What is the most efficient way to create lookup tables in R? I test a few approaches for relatively large tables with up to 100,000 rows and 50 columns. I index the rows by numbers and columns by dates–hence I cannot just use ordinary matrix indexing but have first to locate the correct row and column from an 1D table. Second, I am interested in repeated look-ups of single elements in arbitrary order, so I do no full row or full column extractions. These are not a huge tables nowadays, but as R does not have a dedicated Map data type, I was not sure what is the best way to quickly look up values from similar tables. Finally, as I am interested in langage efficiency, I run all the example single-threaded.
We create a number of tables that hold numeric values.

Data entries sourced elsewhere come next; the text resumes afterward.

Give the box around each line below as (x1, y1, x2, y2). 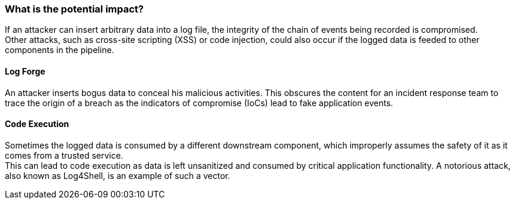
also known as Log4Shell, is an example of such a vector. (5, 170, 230, 181)
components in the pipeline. (5, 45, 114, 55)
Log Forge (5, 66, 45, 76)
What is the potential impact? (5, 3, 144, 15)
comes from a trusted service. (5, 150, 123, 160)
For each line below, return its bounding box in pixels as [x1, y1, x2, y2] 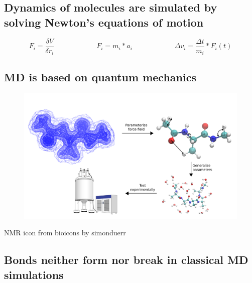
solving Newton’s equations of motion [4, 14, 204, 30]
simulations [4, 266, 64, 282]
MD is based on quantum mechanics [4, 69, 196, 84]
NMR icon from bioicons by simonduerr [4, 227, 126, 238]
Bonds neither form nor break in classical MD [4, 252, 248, 267]
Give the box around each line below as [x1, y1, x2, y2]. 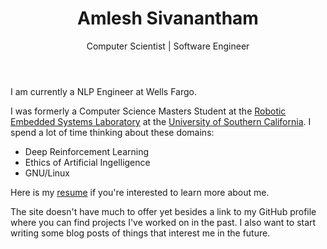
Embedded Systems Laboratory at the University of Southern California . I [10, 115, 312, 127]
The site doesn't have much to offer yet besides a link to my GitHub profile [10, 205, 317, 217]
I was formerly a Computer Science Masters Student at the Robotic [10, 105, 287, 117]
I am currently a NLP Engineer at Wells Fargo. [10, 85, 198, 97]
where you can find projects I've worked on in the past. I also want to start [10, 216, 317, 228]
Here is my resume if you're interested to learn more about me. [10, 186, 270, 198]
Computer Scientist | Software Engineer [86, 40, 250, 52]
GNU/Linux [24, 167, 70, 179]
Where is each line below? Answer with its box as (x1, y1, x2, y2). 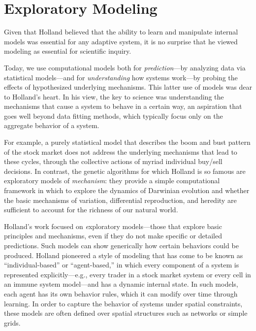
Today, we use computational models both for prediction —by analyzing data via (4, 62, 246, 72)
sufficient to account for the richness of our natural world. (4, 204, 178, 215)
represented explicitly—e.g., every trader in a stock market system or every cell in (4, 269, 251, 279)
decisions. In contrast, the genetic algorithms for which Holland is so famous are (4, 165, 246, 176)
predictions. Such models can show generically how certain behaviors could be (4, 240, 239, 250)
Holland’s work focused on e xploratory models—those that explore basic (4, 221, 222, 231)
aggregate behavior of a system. (4, 120, 99, 131)
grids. (4, 317, 21, 328)
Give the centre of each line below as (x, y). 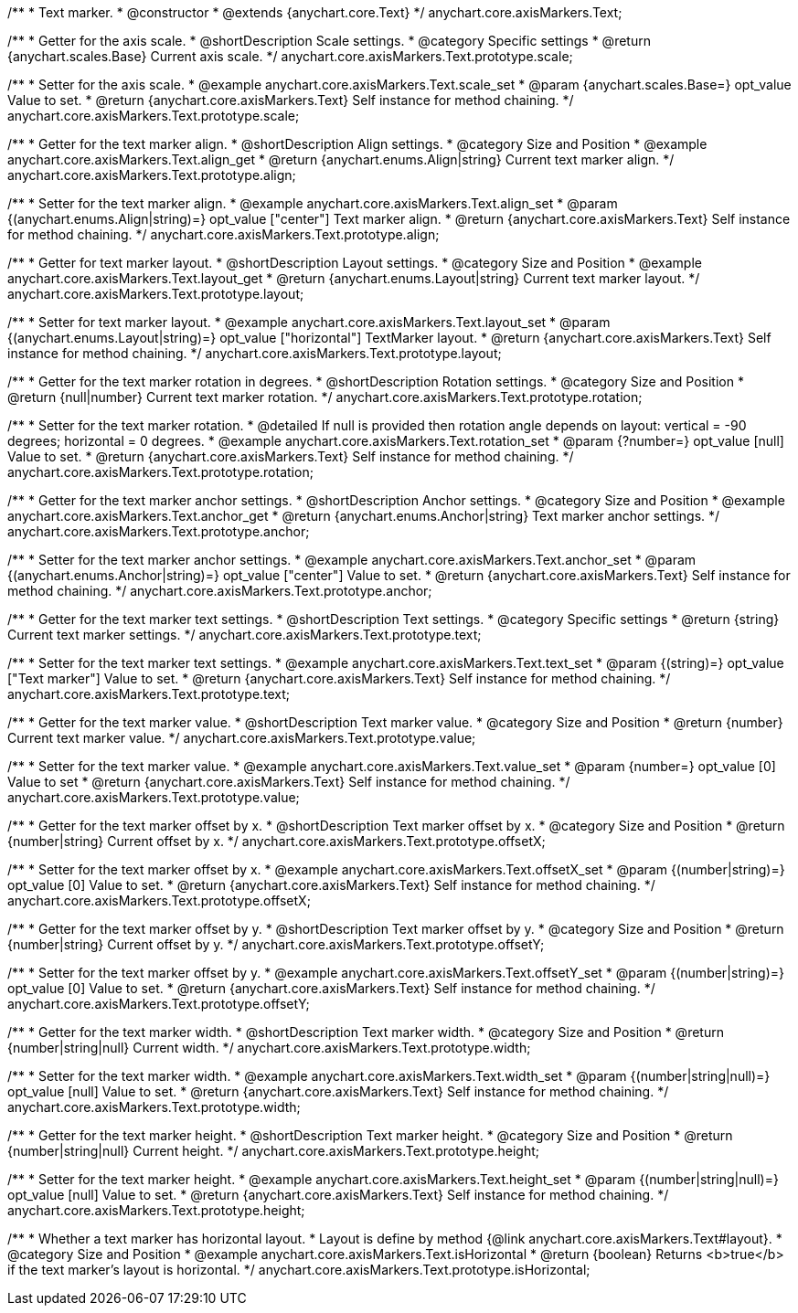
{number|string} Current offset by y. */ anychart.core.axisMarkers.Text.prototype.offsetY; (276, 944)
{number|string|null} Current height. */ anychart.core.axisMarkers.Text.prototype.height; (273, 1151)
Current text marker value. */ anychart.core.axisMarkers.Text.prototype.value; (242, 738)
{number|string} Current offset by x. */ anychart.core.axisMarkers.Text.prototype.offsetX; (277, 841)
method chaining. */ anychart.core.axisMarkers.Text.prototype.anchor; (220, 591)
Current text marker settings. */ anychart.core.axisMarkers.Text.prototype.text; (245, 635)
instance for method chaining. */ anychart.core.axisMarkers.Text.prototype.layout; (255, 353)
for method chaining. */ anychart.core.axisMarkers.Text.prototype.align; (223, 234)

Each table has 50 columns while the number of rows spans from 1k to 300k:
n <- c(1e3, 3e3, 1e4, 3e4, 1e5, 3e5)
# timing repetitions used later
n
## [1] 1e+03 3e+03 1e+04 3e+04 1e+05 3e+05
Now let’s create the data. As I am not concerned with the efficiency of the data generation, I just create a large matrix here, and return the row and column values as attributes. This code is fast as it is fully vectorized.
DGP <- function(n1=120000, n2=50) {
## create matrix of n1 msisdns by n2 dates
## content is random integers
numbers <- as.numeric(sample(1e9, n1))
dates <- seq(from=as.Date("2011-08-01"), by="month", length=n2)

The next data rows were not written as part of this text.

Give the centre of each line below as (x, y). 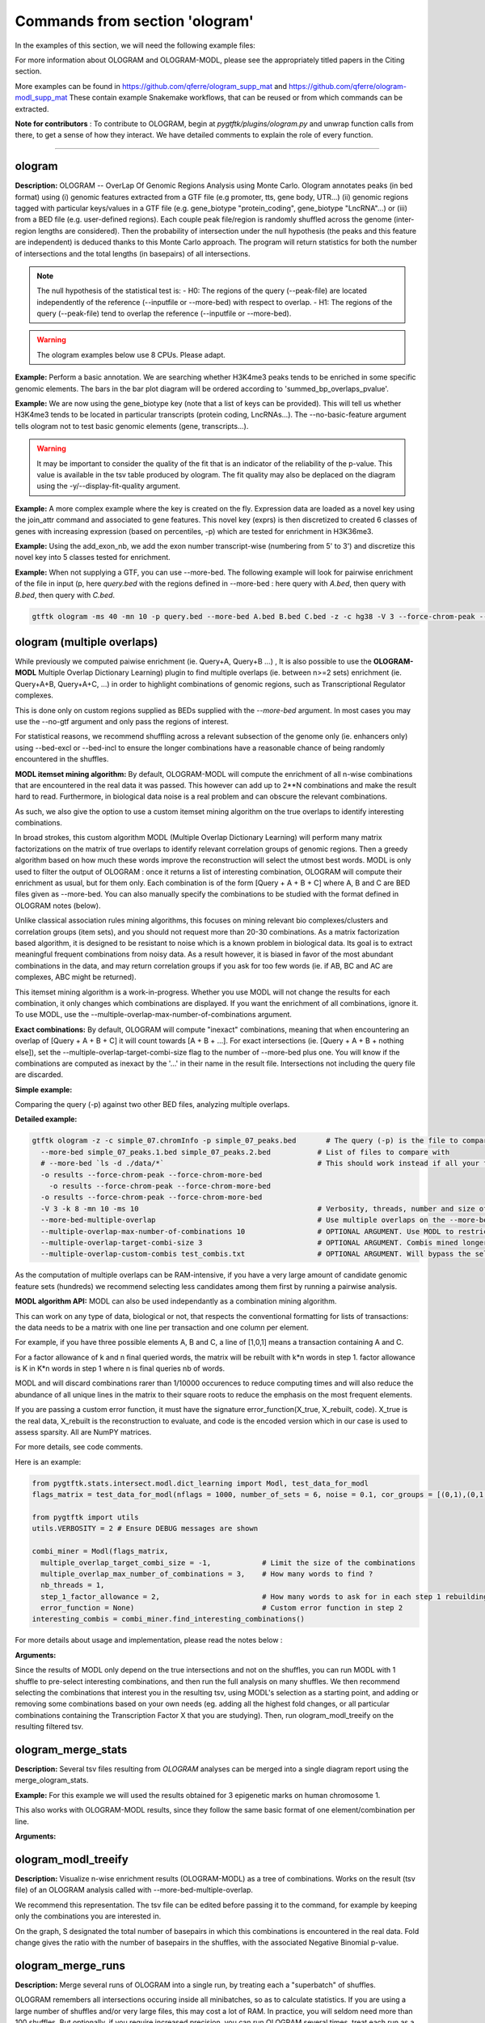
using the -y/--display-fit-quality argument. (109, 486)
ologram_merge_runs (70, 1965)
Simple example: (44, 1089)
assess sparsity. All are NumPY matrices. (83, 1432)
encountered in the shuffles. (62, 759)
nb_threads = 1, (73, 1585)
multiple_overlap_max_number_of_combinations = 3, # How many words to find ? (207, 1573)
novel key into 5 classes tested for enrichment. (93, 558)

tab <- matrix(sample(1000, n1*n2, replace=TRUE), n1, n2)
attr(tab, "rows") <- numbers
attr(tab, "cols") <- dates
tab
}
To get an idea how fast lookup times can we realistically expect, I first run the code that does not contain any lookup, just extracting values from the matrix by known indices.
noMatch <- function(data) {
rows <- attr(data, "rows")
cols <- attr(data, "cols")
for(i in seq(along=rows)) {
for(j in seq(length=length(cols))) {
a <- data[i,j]
}
}
}
and let’s time it with 6 different number of rows:
time <- foreach(n1 = n, .combine=c) %do% {
dat <- DGP(n1)
system.time(noMatch(dat))["user.self"] %>%
set_names(n1)
}
time
## 1000 3000 10000 30000 1e+05 3e+05
## 0.032 0.088 0.292 0.872 2.960 8.820
So, just extracting elements from such a matrix with 100k rows takes approximately 3s (on an i7-3440 system). We can also see a close to linear growth, 10x larger matrix takes approximately 10 time more time to go through.
match
by row and column valuesThe first real task is to try the most straightforward approach by using match(value, rowValues)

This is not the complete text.